There is a video in end of this post which provides the background on the math of multiple regression and introduces the data set we’ll be using today. There is also some extra explanation of some of the new code we’ll be writing. For all of the coding please see the text below. A PDF of the slides can be downloaded here. Before beginning please download these text files, it is the data we will use for the lesson. We’ll be using data from the “Star Trek” universe (both “Star Trek: The Original Series” and “Star Trek: The Next Generation” collected from The Star Trek Project. All of the data and completed code for the lesson can be found here.

Lab Problem

As mentioned, the lab portion of the lesson uses data from the television franchise “Star Trek”. Specifically, we’ll be looking at data about the alien species on the show, and whether they are expected to become extinct or not. We’ll be testing three questions using logistic regression, looking at both the main effects of these variables and seeing if there is an interaction between the variables.

  • Series: Is a given species more or less likely to become extinct in “Star Trek: The Original Series” or “Star Trek: The Next Generation?
  • Alignment: Is a given species more or less likely to become extinct if it is a friend or foe of the Enterprise (the main starship on “Star Trek”)?
  • Series x Alignment: Is there an interaction between these variables?

Setting up Your Work Space

As we did for Lesson 1 complete the following steps to create your work space. If you want more details on how to do this refer back to Lesson 1:

  • Make your directory (e.g. “rcourse_lesson4”) with folders inside (e.g. “data”, “figures”, “scripts”, “write_up”).
  • Put the data files for this lesson in your “data” folder.
  • Make an R Project based in your main directory folder (e.g. “rcourse_lesson4”).
  • Commit to Git.
  • Create the repository on Bitbucket and push your initial commit to Bitbucket.
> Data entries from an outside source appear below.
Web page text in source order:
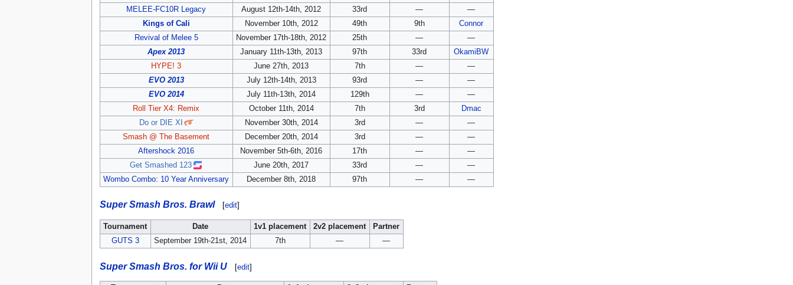
MELEE-FC10R Legacy
August 12th-14th, 2012 33rd —
—
Kings of Cali
November 10th, 2012 49th 9th
Connor
Revival of Melee 5
November 17th-18th, 2012 25th —
—
Apex 2013
January 11th-13th, 2013 97th 33rd
OkamiBW
HYPE! 3
June 27th, 2013 7th —
—
EVO 2013
July 12th-14th, 2013 93rd —
—
EVO 2014
July 11th-13th, 2014 129th —
—
Roll Tier X4: Remix
October 11th, 2014 7th 3rd
Dmac
Do or DIE XI
November 30th, 2014 3rd —
—
Smash @ The Basement
December 20th, 2014 3rd —
—
Aftershock 2016
November 5th-6th, 2016 17th —
—
Get Smashed 123
June 20th, 2017 33rd —
—
Wombo Combo: 10 Year Anniversary
December 8th, 2018 97th — —
Super Smash Bros. Brawl [edit]
Tournament Date 1v1 placement 2v2 placement
Partner
GUTS 3
September 19th-21st, 2014 7th — —
Super Smash Bros. for Wii U [edit]
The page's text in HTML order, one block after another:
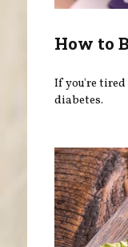
How to
If you're tired
diabetes.
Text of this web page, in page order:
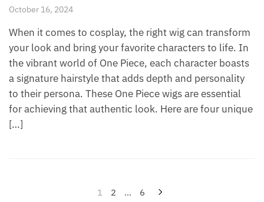
October 16, 2024
When it comes to cosplay, the right wig can transform
your look and bring your favorite characters to life. In
the vibrant world of One Piece, each character boasts
a signature hairstyle that adds depth and personality
to their persona. These One Piece wigs are essential
for achieving that authentic look. Here are four unique
[…]
1 2 … 6
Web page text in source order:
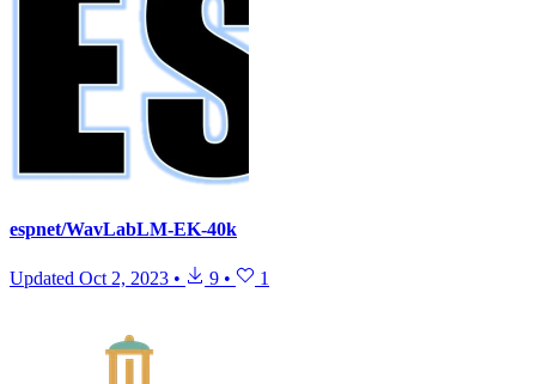
espnet/WavLabLM-EK-40k
Updated Oct 2, 2023 • 9 • 1
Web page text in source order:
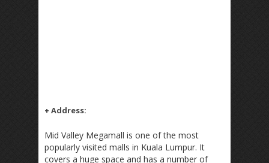
+ Address:
Mid Valley Megamall is one of the most
popularly visited malls in Kuala Lumpur. It
covers a huge space and has a number of
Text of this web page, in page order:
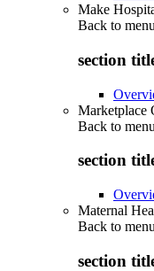
Make
Back to menu
section
Marketplace
Back to menu
section
Maternal
Back to menu
section
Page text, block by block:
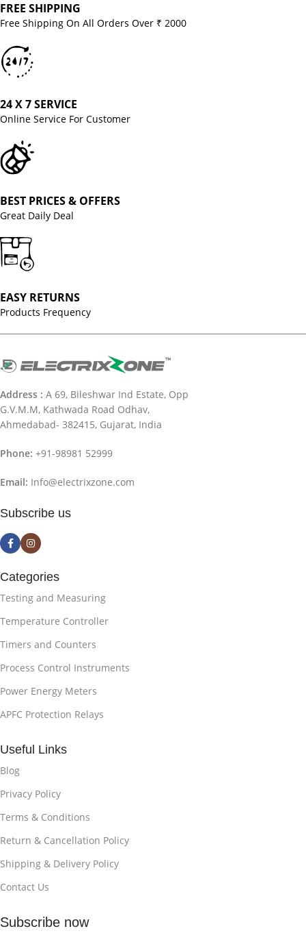
FREE SHIPPING
Free Shipping On All Orders Over ₹ 2000
24 X 7 SERVICE
Online Service For Customer
BEST PRICES & OFFERS
Great Daily Deal
EASY RETURNS
Products Frequency
Address : A 69, Bileshwar Ind Estate, Opp
G.V.M.M, Kathwada Road Odhav,
Ahmedabad- 382415, Gujarat, India
Phone: +91-98981 52999
Email: Info@electrixzone.com
Subscribe us
Categories
Testing and Measuring
Temperature Controller
Timers and Counters
Process Control Instruments
Power Energy Meters
APFC Protection Relays
Useful Links
Blog
Privacy Policy
Terms & Conditions
Return & Cancellation Policy
Shipping & Delivery Policy
Contact Us
Subscribe now
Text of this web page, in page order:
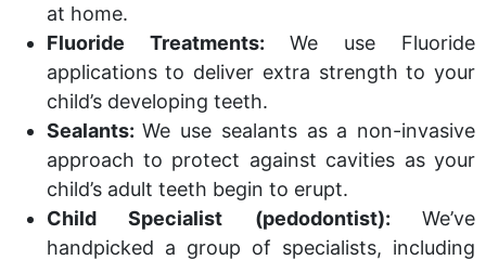
at home.
Fluoride Treatments: We use Fluoride
applications to deliver extra strength to your
child’s developing teeth.
Sealants:We use sealants as a non-invasive
approach to protect against cavities as your
child’s adult teeth begin to erupt.
Child Specialist (pedodontist): We’ve
handpicked a group of specialists, including
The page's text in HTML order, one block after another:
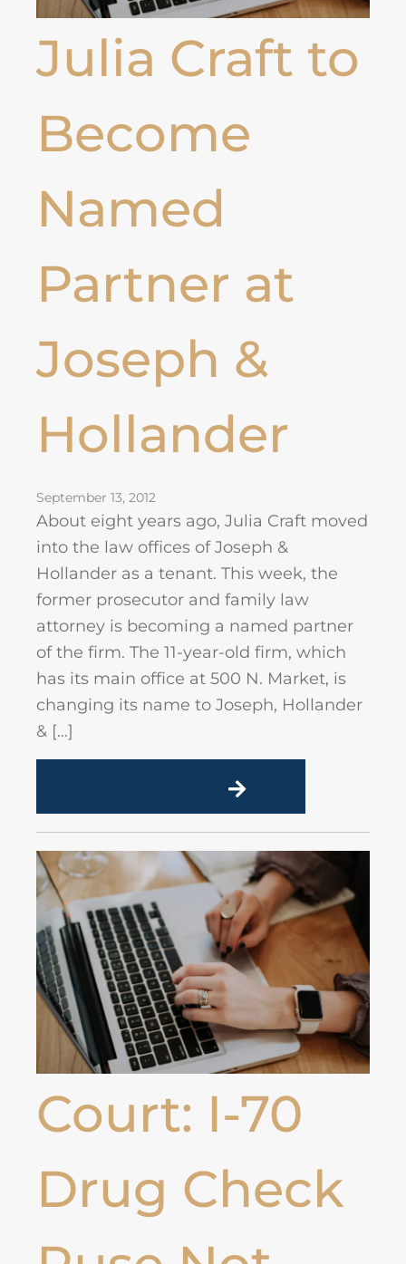
Julia Craft to
Become
Named
Partner at
Joseph &
Hollander
September 13, 2012
About eight years ago, Julia Craft moved
into the law offices of Joseph &
Hollander as a tenant. This week, the
former prosecutor and family law
attorney is becoming a named partner
of the firm. The 11-year-old firm, which
has its main office at 500 N. Market, is
changing its name to Joseph, Hollander
& […]
Court: I-70
Drug Check
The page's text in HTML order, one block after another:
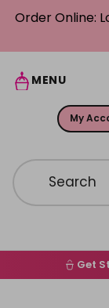
Skip to content
Order Online:
MENU
My
Home
Get
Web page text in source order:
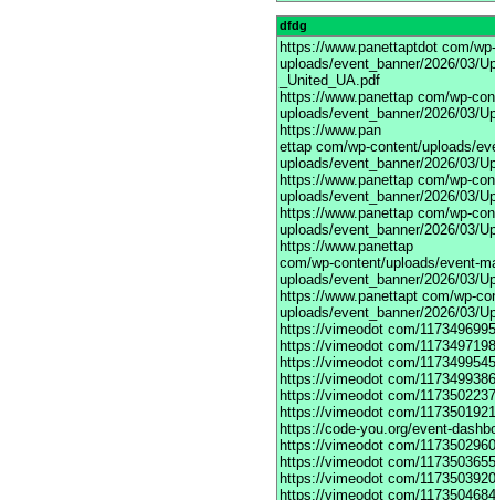
dfdg
https://www.panettaptdot com/
uploads/event_banner/2026/03/
_United_UA.pdf
https://www.panettap com/wp-
uploads/event_banner/2026/03/
https://www.pan
ettap com/wp-content/uploads/
uploads/event_banner/2026/03/
https://www.panettap com/wp-
uploads/event_banner/2026/03/
https://www.panettap com/wp-
uploads/event_banner/2026/03/
https://www.panettap
com/wp-content/uploads/event-
uploads/event_banner/2026/03/
https://www.panettapt com/wp-
uploads/event_banner/2026/03/
https://vimeodot com/
https://vimeodot com/
https://vimeodot com/
https://vimeodot com/
https://vimeodot com/
https://vimeodot com/
https://code-you.org/event-
https://vimeodot com/
https://vimeodot com/
https://vimeodot com/
https://vimeodot com/
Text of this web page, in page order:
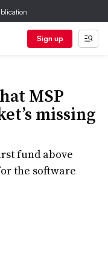
Sign up
MSP
missing
fund above
the software
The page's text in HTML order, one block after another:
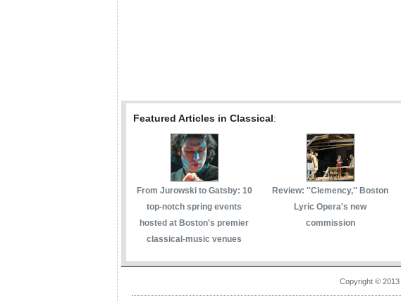
Featured Articles in Classical:
From Jurowski to Gatsby: 10
top-notch spring events
hosted at Boston's premier
classical-music venues
Review: ''Clemency,'' Boston
Lyric Opera's new
commission
Copyright © 2013
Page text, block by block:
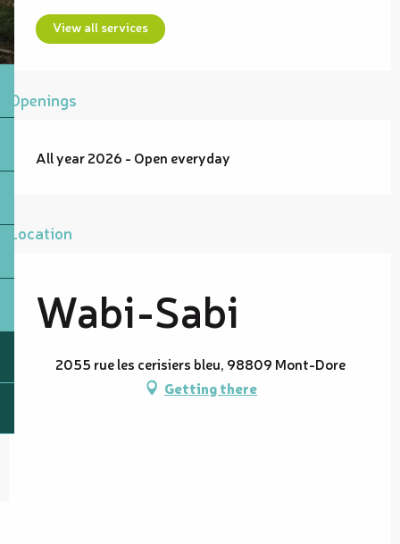
View all services
Openings
All year 2026 - Open everyday
Location
Wabi-Sabi
2055 rue les cerisiers bleu, 98809 Mont-Dore
Getting there
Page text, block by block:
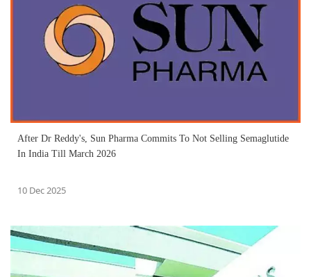
After Dr Reddy's, Sun Pharma Commits To Not Selling Semaglutide
In India Till March 2026
10 Dec 2025
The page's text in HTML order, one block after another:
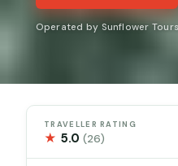
Operated by Sunflower
TRAVELLER RATING
★ 5.0(26)
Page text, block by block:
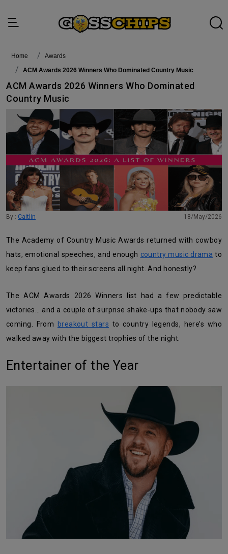
Home
awards
ACM Awards 2026 Winners Who Dominated Country Music
ACM Awards 2026 Winners Who Dominated
Country Music
By : Caitlin 18/May/2026
The Academy of Country Music Awards returned with cowboy
hats, emotional speeches, and enough country music drama to
keep fans glued to their screens all night. And honestly?
The ACM Awards 2026 Winners list had a few predictable
victories… and a couple of surprise shake-ups that nobody saw
coming. From
breakout stars to country legends, here’s who
walked away with the biggest trophies of the night.
Entertainer of the Year
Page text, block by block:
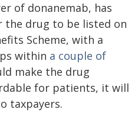
of donanemab, has
the drug to be listed on
Scheme, with a
within a couple of
make the drug
for patients, it will
taxpayers.
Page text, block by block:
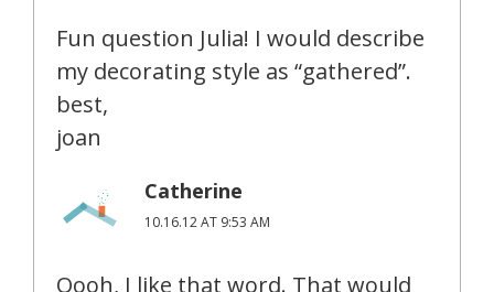
Fun question Julia! I would describe
my decorating style as “gathered”.
best,
joan
Catherine
10.16.12 AT 9:53 AM
Oooh, I like that word. That would
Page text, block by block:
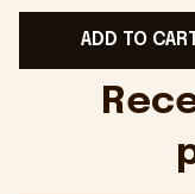
KATTDO Hat
Music Lovers -
ADD TO
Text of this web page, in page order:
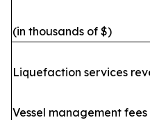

Okay you’re all ready to get started!

Cleaning Script

Make a new script from the menu. We start the same way we usually do, by having a header line talking about loading any necessary packages and then listing the packages we’ll be using. Today in addition to loading dplyr we’ll also be using the package purrr. If you haven’t used the package purrr before be sure to install it first using the code below. Note, this is a one time call, so you can type the code directly into the console instead of saving it in the script.

install.packages("purrr")

Once you have the package installed, copy the code below to your script and and run it.

## LOAD PACKAGES ####
library(dplyr)
library(purrr)

Reading in our data is little more complicated than it has been in the past. Here we have three data sets one for each series (“The Original Series”, “The Animated Series”, and “The Next Generation”)*. We want to read in each file at the same time and then combine them into a single data frame. This is where purrr comes in. purrr allows us to read in multiple files with the “list.files()” call, then perform the same action on each file with the map() call, in this case reading in the file, and then finally we use the reduce() call to combine them all into a single data frame. Our read.table() call is also a little different than usual. I’ve added na.strings = c("", NA) to make sure that any empty cells are coded as “NA”, this will come in handy later. For a more detailed explanation of what the code is doing watch the video. Note, this call is assuming that all files have the same number of columns and same names of columns. Copy and run the code below to read in the three files.

## READ IN DATA ####
data = list.files(path = "data", full.names = T) %>%
       map(read.table, header = T, sep = "\t", na.strings = c("", NA)) %>%
       reduce(rbind)

As always we now need to clean our data. We’ll start with a couple filter() calls to get rid of unwanted data based on our variables of interest. First, we only want to look at data from “The Original Series” and “The Next Generation”, so we’re going to drop any data from “The Animated Series”, coded as “tas”. Next the “alignment” column has several values, but we only want to include species that are labeled as a “friend” or a “foe”. We’ll also include a couple mutate() and factor() calls so that R drops the now filtered out levels for each of our independent variables.

## CLEAN DATA ####
data_clean = data %>%
             filter(series != "tas") %>%
             mutate(series = factor(series)) %>%
             filter(alignment == "foe" | alignment == "friend") %>%
             mutate(alignment = factor(alignment))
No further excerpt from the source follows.